A call to k_means returns a std::optional object with potentially useful information for the user: { vector of centroids, vector of cluster sizes, reference to input range, reference to output range }. This object is iterable over cluster objects i.e. each iterated element returns a { centroid, satellites } object.

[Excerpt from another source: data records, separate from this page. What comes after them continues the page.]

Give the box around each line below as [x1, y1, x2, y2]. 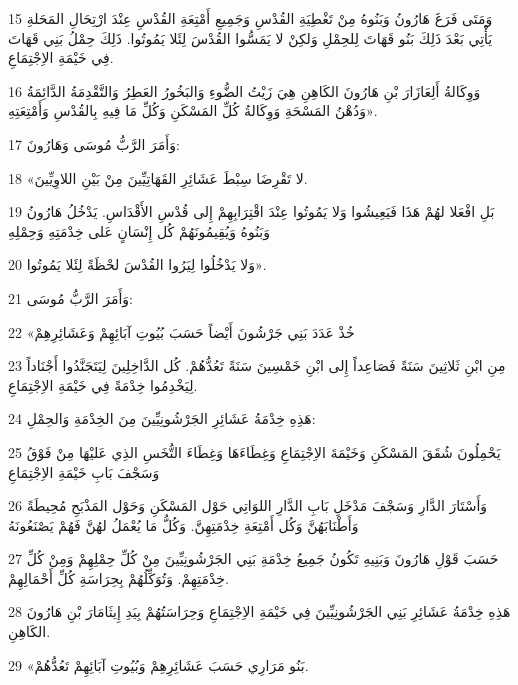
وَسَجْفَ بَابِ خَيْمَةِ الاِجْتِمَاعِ [8, 461, 160, 482]
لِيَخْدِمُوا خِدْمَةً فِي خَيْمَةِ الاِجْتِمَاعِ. [8, 374, 198, 395]
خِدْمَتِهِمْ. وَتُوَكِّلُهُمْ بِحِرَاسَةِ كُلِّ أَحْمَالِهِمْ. [8, 567, 229, 588]
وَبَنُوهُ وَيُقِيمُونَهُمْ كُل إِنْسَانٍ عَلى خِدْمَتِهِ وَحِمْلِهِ [8, 220, 271, 241]
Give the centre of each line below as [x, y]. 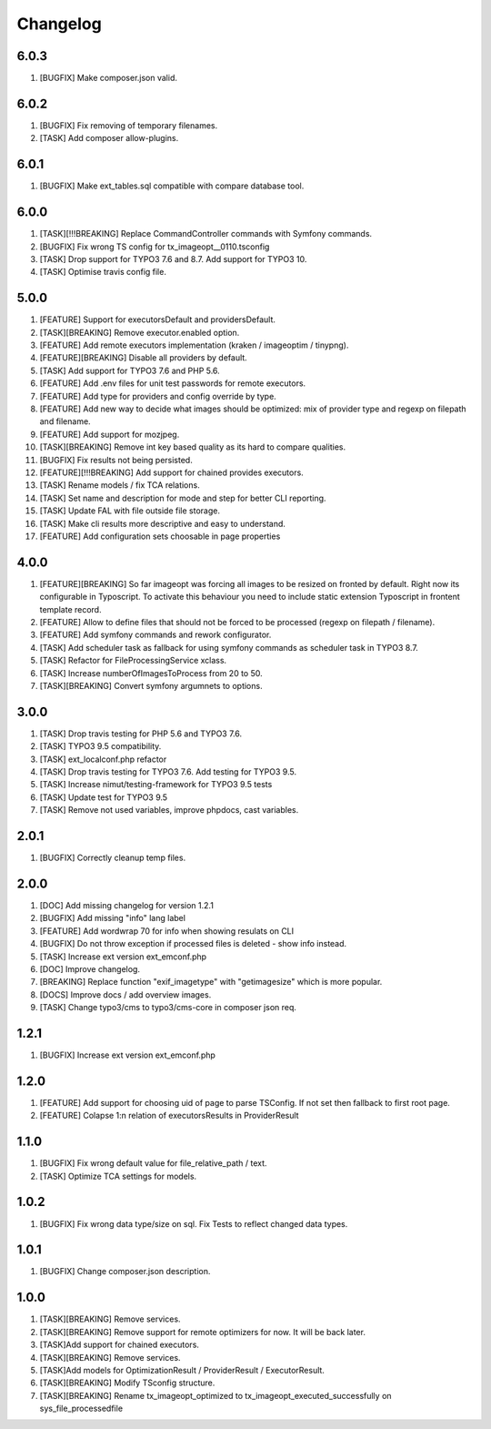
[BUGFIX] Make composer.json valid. [108, 78]
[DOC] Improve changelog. [90, 968]
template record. [70, 609]
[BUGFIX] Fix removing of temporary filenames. [129, 125]
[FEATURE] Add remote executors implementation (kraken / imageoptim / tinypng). [194, 345]
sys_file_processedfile [81, 1409]
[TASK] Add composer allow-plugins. [109, 138]
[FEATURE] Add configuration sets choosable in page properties [160, 536]

A data point is to be wrapped with the kmn::DataPoint<T, D> type, with T an arithmetic type and D the point's dimensionality. T and D can be implicit through CTAD as shown in the above example. All data points must naturally have the same dimensionality.

Context

This is intended as a practice project that ideally evolves into something useful.

How do I use this?

Requirements

  • -std=c++20
  • gcc 10.1
    • msvc hasn't implemented std::ranges yet and clang's std::ranges/concepts seem to be yet incomplete.
  • External dependencies: range-v3 and fmtlib (optional for output display).

Build Instructions

cd path/to/your/folder
git clone https://github.com/Ayenem/k-means.git --recursive
cd k-means
cmake -B build
cmake --build build

You may then execute the provided example to ensure everything works e.g. ./build/src/demo.

TODO

  • Write unit tests (catch2).
    • Check https://youtu.be/YbgH7yat-Jo?t=1455 and https://www.youtube.com/watch?v=Ob5_XZrFQH0&t=589s
    • A given input (with fixed n and k) will have N reference outputs which the output of a given revision of the implementation has to compare against (i.e. references' mean or any one of them) within a tolerance.
      • The comparison would be done by euclidean distance between output ranges of indices.
    • Do this for differently typed (range-wise, value type-wise, cv-qualification-wise) X inputs.
  • Fuzz testing
  • Set up CI.
    • ninjawedding@includecpp: if you've got CI configured you should have at least one test configuration that runs your tests with sanitizers enabled.
    • Benchmark compile and run times.
  • Subject further refactorings to TDD.
  • See if k_means_impl's steps can be made into custom views (see https://youtu.be/d_E-VLyUnzc?list=PLco7M25q_3hCWAYODpIDsq9_IH9oXf04W&t=1035); it's currently operating with eager intermediate operations.
    • "Just as with borrowed ranges, a type can opt in to being a view using the enable_view trait, or by inheriting from ranges::views_base.
  • Adapt implementation to rvalue inputs (e.g. spans, adapted views, borrowed ranges) either with rvalue ref parameter overload, or with a specialization returning a kmn::dangling_reference empty object when appropriate for handling the returned data_points and out_indices references.
  • Prettify print_kmn_result with a tabular format display.
  • Look into how to detect moves/copies of types (including library types).
  • Make sure these are used as they should be: move semantics, RVO, in-place construction, explicit ctors, noexcept...etc.
  • Look into SBO for the returned vectors; SBO for up to a reasonable size (2 for k?) and allocate beyond that.
    • seph@includecpp: There are so called static vector types that have a max size and then allocate like a regular vector if it goes beyond that
    • killerbee13@includecpp: Boost has an SBO vector.
    • Darrell Wright@includecpp: reducing the smaller allocations by vector can have a good perf benefit. something like a min reserve of 1-4kb. vecT.reserve( 4096/sizeof(T) ) depending on allocation patterns, SBO may not help. Also, it has a potential hit with move being slower
  • Write a blog?
  • Provide an interface for file input.
  • Convergence criteria instead of n iterations.
  • dicroce@Reddit: Write auto_k_means; start with K=1, iteratively employ k-means with greater K's until adding a new centroid implies most of the satellites assigned to it came from an existing cluster.
  • Concurrency.
  • Look into #include <immintrin.h> compiler intrinsics.

Thanks

My thanks go to a few competent minds from the #includecpp Discord who helped me in understanding the C++ ins and outs to write this code: sarah, Léo, marcorubini, oktal, Lesley Lai and ninjawedding. Lorely and melak-47 for the CMake stuff. tre, Nicole Mazzuca and Robert Schumacher for the vcpkg stuff.